- [Records shown]
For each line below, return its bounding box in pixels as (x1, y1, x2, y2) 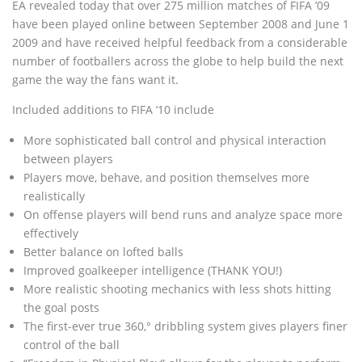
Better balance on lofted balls (23, 244, 183, 259)
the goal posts (23, 300, 99, 315)
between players (23, 151, 113, 166)
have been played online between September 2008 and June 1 (12, 16, 349, 32)
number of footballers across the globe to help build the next (12, 53, 343, 69)
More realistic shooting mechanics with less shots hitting (23, 281, 331, 297)
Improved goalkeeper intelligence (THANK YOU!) (23, 263, 282, 278)
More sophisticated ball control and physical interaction (23, 133, 326, 148)

- [Brief] Extract the lines above from the one containing "More realistic shooting" to the last line, both included, exactly as written.

- [Finished exercise]
More realistic shooting mechanics with less shots hitting (23, 281, 331, 297)
Improved goalkeeper intelligence (THANK YOU!) (23, 263, 282, 278)
More sophisticated ball control and physical interaction (23, 133, 326, 148)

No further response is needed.